(Saved entries)
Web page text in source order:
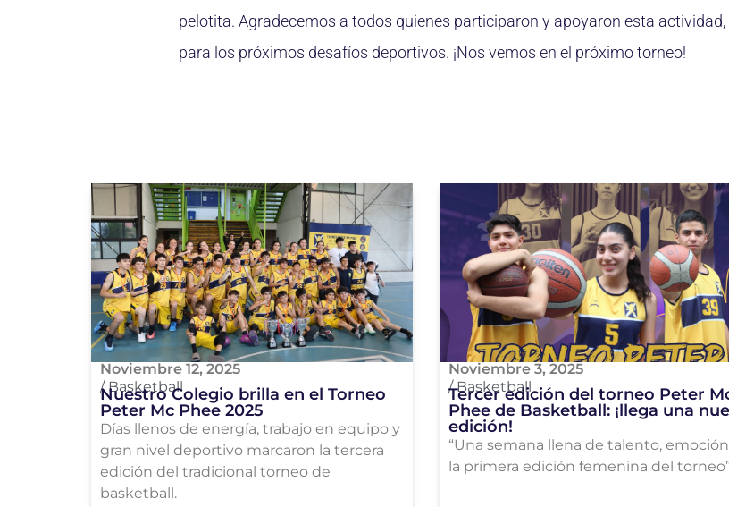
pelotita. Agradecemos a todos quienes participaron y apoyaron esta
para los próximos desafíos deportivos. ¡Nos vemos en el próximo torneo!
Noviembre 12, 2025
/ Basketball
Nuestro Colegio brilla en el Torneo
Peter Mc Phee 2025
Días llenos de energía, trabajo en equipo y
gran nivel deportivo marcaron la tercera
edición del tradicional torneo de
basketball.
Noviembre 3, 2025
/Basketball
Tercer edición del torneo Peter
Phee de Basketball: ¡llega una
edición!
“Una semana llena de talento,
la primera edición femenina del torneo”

...

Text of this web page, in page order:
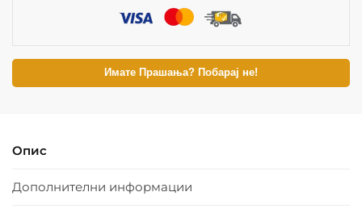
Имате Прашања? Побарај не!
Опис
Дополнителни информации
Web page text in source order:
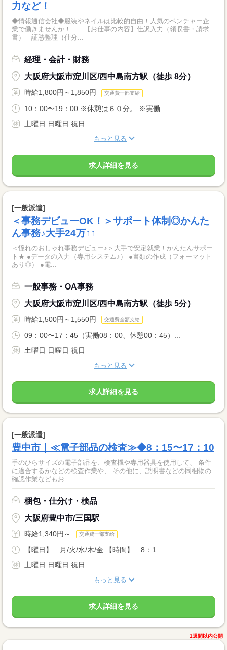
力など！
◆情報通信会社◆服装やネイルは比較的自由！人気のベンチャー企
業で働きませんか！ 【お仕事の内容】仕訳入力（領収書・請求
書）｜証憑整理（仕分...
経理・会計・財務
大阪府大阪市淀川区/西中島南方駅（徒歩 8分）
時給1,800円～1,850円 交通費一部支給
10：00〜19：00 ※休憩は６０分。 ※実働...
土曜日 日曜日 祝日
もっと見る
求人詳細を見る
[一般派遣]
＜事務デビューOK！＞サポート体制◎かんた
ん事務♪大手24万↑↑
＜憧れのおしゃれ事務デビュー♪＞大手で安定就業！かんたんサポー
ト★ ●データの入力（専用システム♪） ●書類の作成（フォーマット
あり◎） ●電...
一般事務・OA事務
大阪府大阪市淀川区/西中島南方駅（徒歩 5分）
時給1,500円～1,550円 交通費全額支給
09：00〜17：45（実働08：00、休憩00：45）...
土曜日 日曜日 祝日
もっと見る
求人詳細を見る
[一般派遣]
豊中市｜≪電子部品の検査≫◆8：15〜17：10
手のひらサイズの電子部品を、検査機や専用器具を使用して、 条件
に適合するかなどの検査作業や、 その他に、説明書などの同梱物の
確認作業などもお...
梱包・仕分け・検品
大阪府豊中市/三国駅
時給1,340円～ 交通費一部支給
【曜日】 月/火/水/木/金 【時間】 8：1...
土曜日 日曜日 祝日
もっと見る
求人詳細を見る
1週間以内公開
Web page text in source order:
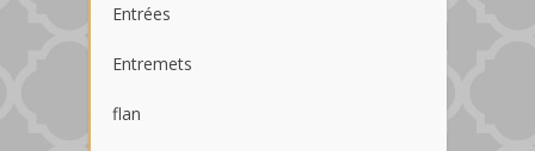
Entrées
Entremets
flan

* * *

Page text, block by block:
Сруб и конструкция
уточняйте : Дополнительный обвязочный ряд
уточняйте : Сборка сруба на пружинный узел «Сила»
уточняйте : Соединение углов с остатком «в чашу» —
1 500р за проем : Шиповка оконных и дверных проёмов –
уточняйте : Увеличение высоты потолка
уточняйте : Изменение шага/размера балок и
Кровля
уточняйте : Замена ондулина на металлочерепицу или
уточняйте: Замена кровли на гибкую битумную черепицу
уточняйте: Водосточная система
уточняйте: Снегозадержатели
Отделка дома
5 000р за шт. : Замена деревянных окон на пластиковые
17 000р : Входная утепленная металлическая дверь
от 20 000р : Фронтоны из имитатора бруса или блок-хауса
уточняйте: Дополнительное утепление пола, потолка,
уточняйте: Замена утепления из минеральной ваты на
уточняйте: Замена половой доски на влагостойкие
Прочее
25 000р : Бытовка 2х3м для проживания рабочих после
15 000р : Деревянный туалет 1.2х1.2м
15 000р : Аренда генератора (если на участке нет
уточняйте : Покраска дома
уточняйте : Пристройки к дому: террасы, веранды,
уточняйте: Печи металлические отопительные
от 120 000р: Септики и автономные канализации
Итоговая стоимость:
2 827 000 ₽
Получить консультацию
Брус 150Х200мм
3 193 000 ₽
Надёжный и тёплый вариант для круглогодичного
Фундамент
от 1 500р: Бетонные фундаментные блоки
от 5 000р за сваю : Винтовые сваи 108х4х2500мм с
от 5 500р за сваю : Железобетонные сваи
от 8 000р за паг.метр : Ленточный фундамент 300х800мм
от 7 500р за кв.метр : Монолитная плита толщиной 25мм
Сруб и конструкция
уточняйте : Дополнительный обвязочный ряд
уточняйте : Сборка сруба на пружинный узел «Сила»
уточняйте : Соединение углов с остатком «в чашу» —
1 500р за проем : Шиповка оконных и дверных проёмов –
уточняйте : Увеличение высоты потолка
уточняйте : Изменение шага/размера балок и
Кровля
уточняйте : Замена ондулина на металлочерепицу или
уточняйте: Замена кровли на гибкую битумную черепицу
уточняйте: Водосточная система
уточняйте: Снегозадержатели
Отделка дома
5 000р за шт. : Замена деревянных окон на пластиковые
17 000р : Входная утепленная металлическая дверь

▶ ASSIGNED TASK
Filter the lines above, keeping and copying those that contain "Peter".

▶ OUTPUT BELOW
Peter Mc Phee 2025
Tercer edición del torneo Peter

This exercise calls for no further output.